- Humans have held some form of funeral service for those they have loved and lost throughout time it would seem. Grief comes naturally and is very painful to suffer and a funeral service is an opportunity to express and share that grief with friends and family.
- A religious service is an opportunity to pray for the soul of the person you have lost and to connect with your God on a personal level thereby reducing the sense of total loss.
- If it is a non-religious service it helps to acknowledge that someone we love has died and the gathering for the service of friends and family provides a support system.
The sort of funeral service will depend on a variety of aspects not least of course the desire of the deceased person. I have known people who have passed over who have planned their funeral service to the last detail, choosing the hymns, speakers, guests, their choice of flowers, even where the wake should be held. Others don’t wish to discuss it or even think about it and leave it to their family or friends to decide. It’s a very personal matter and some people don’t want to think about death or anything associated with it. Perhaps death and the prospect of leaving the world behind frightens them. Whatever the reason it’s their choice.

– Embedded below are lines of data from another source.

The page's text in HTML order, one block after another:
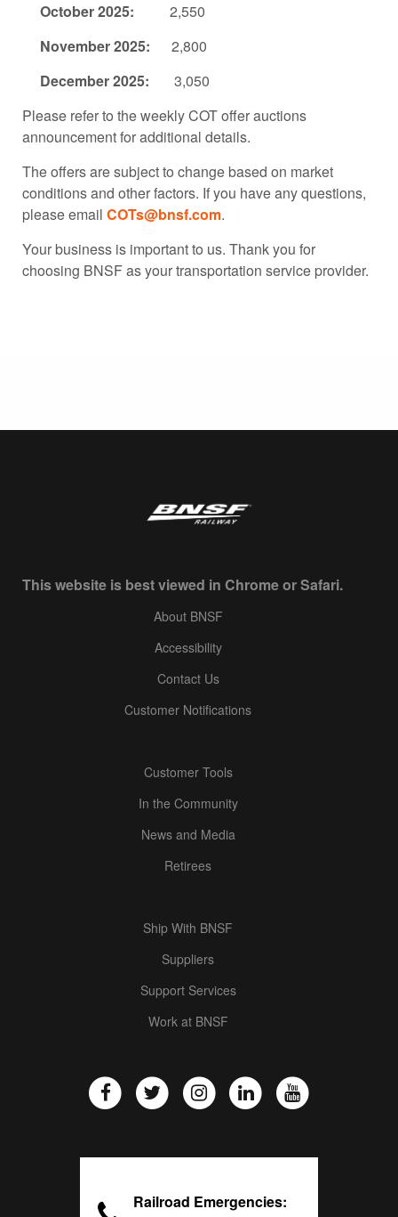
October 2025: 2,550
November 2025:
2,800
December 2025:
3,050
Please refer to the weekly COT offer auctions
announcement for additional details.
The offers are subject to change based on market
conditions and other factors. If you have any questions,
please email COTs@bnsf.com.
Your business is important to us. Thank you for
choosing BNSF as your transportation service provider.
This website is best viewed in Chrome or Safari.
About BNSF
Accessibility
Contact Us
Customer Notifications
Customer Tools
In the Community
News and Media
Retirees
Ship With BNSF
Suppliers
Support Services
Work at BNSF
Railroad Emergencies:

If there are no plans or requests in place by the deceased then it is often the nearest and dearest who decide on the type of funeral service and it is often based on the knowledge of and the relationship with the deceased. My mother would never discuss funeral arrangements, satisfied that she had made a will stating her wishes for her estate and she had put in place a power of attorney, she would laugh and say, “make sure you have a party and the girls wear pretty dresses” so we did our best and knowing that she loved red roses her coffin was covered with them!
She had been a war time bride and so the music in the church was one of her war time favourites,
‘We’ll meet again’ and I hope we will. She had lived a long and happy life. Of course, it’s very different if someone has died tragically in an accident or prematurely of illness, or even before they’ve had a life, at birth or shortly afterwards. However someone dies or at whatever age, the loss for those that loved them goes deep and whatever sort of funeral service is decided upon, be it a large gathering or an intimate small gathering, it is, in my opinion an occasion for a very special opportunity to say a final Goodbye and as we celebrate every birth of a new life so we are able to celebrate the joy of having known and loved the person we’ve lost at whatever type of funeral service we or they choose.